Objective: To investigate the differences in small airway lesions in patients with different types of idiopathic interstitial pneumonia (IIPs). Methods: A total of 46 patients with IIPs confirmed by video assisted thoracoscopic or open lung biopsy, hospitalized in the Respiratory and Critical Care Medicine of Beijing Chao-Yang Hospital, from Dec. 1998 through Nov. 2007 were studied, including 19 patients with idiopathic pulmonary fibrosis (IPF group), 14 with nonspecific interstitial pneumonia (NSIP group), and 13 cryptogenic organizing pneumonia (COP group). Pulmonary function and high resolution CT (HRCT) of the patients were examined before lung biopsy, and lung biopsy tissue were stained with hematoxylin-eosin. The abnormality of small airways in pathology, pulmonary function and HRCT were compared among these patients with IIPs. Results: Small airway inflammatory cell infiltration score (53.8±17.7) was significantly higher in the COP group than in the IPF group (38.8±9.7) (P<0.01). The fibrous tissue proliferation score in small airways (42.9±12.1) in the IPF group was significantly higher than that in the NSIP group (31.4±10.5) and the COP group (26.7±16.3) (both P<0.05). In the IPF group, NSIP group and COP group, the small airway function index was significantly reduced, and the maximum expiratory flow rate (V(25%), V(50%)) at 25% and 50% of the lung capacity was<80% predicted, the incidences of small airway dysfunction in the three groups were 63.2%, 69.2%, and 63.6%, respectively.
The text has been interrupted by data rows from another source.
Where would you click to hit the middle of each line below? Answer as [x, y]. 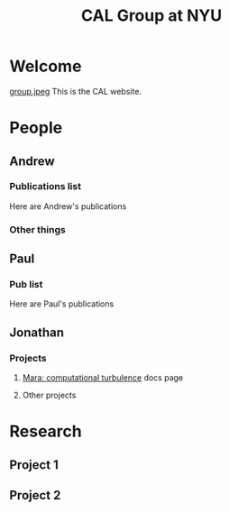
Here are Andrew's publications [68, 206]
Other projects [49, 395]
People [36, 128]
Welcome [46, 66]
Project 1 [34, 465]
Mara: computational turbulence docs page [102, 378]
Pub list [26, 285]
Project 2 [35, 495]
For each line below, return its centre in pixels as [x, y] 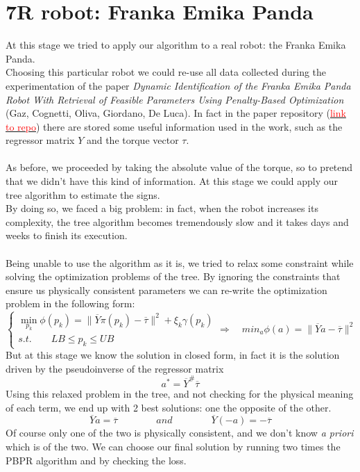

There was no significant difference among the groups (P>0.05). Small airway inflammatory cell infiltration was negatively correlated with V(50%) of small airway function (r=-0.305, P=0.049). The bronchodilation rate in the HRCT of the IPF group (100%) was significantly higher than that of the NSIP group (50.0%) and the COP group (53.8%) (both P<0.01). Conclusion: The patients with IPF, NSIP and COP have abnormal pathologic, physiological and imaging changes of small airways, moreover have different characteristics.
目的: 探讨不同类型特发性间质性肺炎(IIPs)患者小气道病变的差异。 方法: 收集1998年12月至2007年11月北京朝阳医院呼吸与危重症医学科经电视胸腔镜或小切口开胸肺活检确诊为IIPs的46例患者的临床资料,包括特发性肺纤维化(IPF)患者19例(IPF组),非特异性间质性肺炎(NSIP)患者14例(NSIP组)和隐源性(COP)患者13例(COP组)。入选患者在行肺活检前行肺功能及胸部高分辨率CT(HRCT)检查,肺组织标本HE染色。比较各组患者病理、肺功能和胸部HRCT中小气道病变的差异。 结果: COP组小气道炎性细胞浸润评分[(53.8±17.7)分]显著高于IPF组[(38.8±9.7)分](P<0.01)。IPF组小气道的纤维组织增生评分[(42.9±12.1)分]均显著高于NSIP组[(31.4±10.5)分]和COP组[(26.7±16.3)分](均P<0.05)。IPF组、NSIP组和COP组小气道功能指标明显降低,25%和50%肺活量时的最大呼气流速(V(25%)和V(50%))均<预计值80%;三组小气道功能障碍的发生率分别为63.2%、69.2%和63.6%,各组间差异均无统计学意义(均P>0.05)。小气道炎性细胞浸润与小气道功能指标V(50%)负相关(r=-0.305,P=0.049)。IPF组胸部HRCT中细支气管扩张率(100%)均显著高于NSIP组(50.0%)和COP组(53.8%)(均P<0.01)。 结论: IPF、NSIP和COP患者病理、生理、影像方面均存在小气道病变,且具有不同的病变特征。.
Keywords: High resolution CT; Lung diseases, interstitial; Pathology; Pulmonary function; Small airways.